I have the weirdest Problem, my neural network makes Cuda run out of memory but can manage x epochs depending on the size of the dataset.
Example: data set size: 80, epochs before error: 5, data set size: 40, epochs before error: 10, data set size: 20, epochs before error: 19 (all with a batch_size of 4)
I create a data set and use the data loader to avoid loading all images at once, but somehow I must be doing something wrong, if I run with my full data (25k images), it won’t even start.
Can someone help shed light on this phenomenon?
def doYaThang(path,epochs,batch_size,load=""):
transform = transforms.Compose([transforms.ToTensor()])
imagelist = glob.glob(path+str("*.jpg"))
random.shuffle(imagelist)
validation_split = 0.3
validation_amount = int(len(imagelist)*validation_split)
validation_set = imagelist[:validation_amount]
training_set = imagelist[validation_amount:]
whales = WhaleDataset(imagelist=training_set,transform=transform)
vhales = WhaleDataset(imagelist=validation_set,transform=transform)
train_loader = torch.utils.data.DataLoader(whales, batch_size=batch_size, num_workers=2,shuffle=True)
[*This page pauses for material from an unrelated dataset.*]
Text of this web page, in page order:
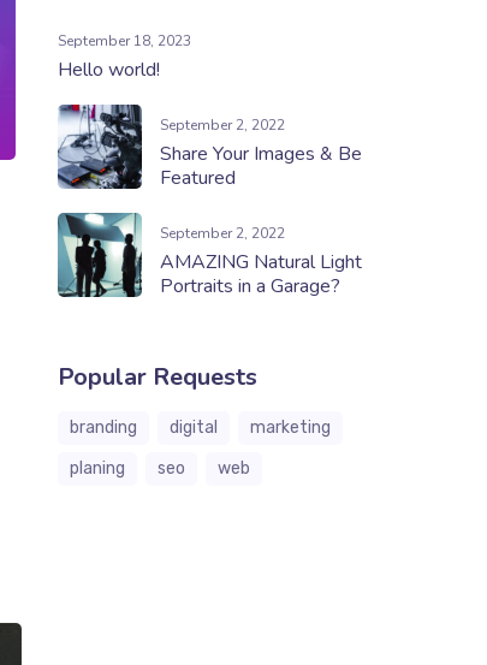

val_loader = torch.utils.data.DataLoader(vhales, batch_size=batch_size, num_workers=2,shuffle=True)
CNN = net()
trainNet(CNN, batch_size=batch_size, n_epochs=epochs, learning_rate=0.0001,train_loader=train_loader,val_loader=val_loader)
def trainNet(net, batch_size, n_epochs, learning_rate,train_loader,val_loader):
net = net.float().cuda()
n_batches = len(train_loader)
optimizer= optim.Adam(net.parameters(), lr=learning_rate)
training_start_time = time.time()
training_losses = []
validation_losses = []
for epoch in range(n_epochs):
for i, inputs in enumerate(train_loader):
optimizer.zero_grad()
outputs, mu, logvar = net(inputs)
print(inputs.shape)
print(outputs.shape)
BCEKLD, BCE, KLD = loss_fn(outputs, inputs,mu,logvar)
BCEKLD.backward()
total_train_loss += BCEKLD
total_val_loss = 0
for i, vinputs in enumerate(val_loader):
val_outputs,vmu,vlogvar = net(vinputs)
vBCEKLD, vBCE, vKLD = loss_fn(val_outputs, inputs,vmu,vlogvar)
total_val_loss += vBCEKLD
training_losses.append(total_train_loss)
validation_losses.append(total_val_loss)
print("Eppch " +str(epoch))
print("Training loss = {:.2f}".format(total_train_loss / len(train_loader)))
print("Validation loss = {:.2f}".format(total_val_loss / len(val_loader)))
The network in question is a VAE with only one conv+maxpool and one unpool+convtranspose layer as I’m debugging the out of memory error.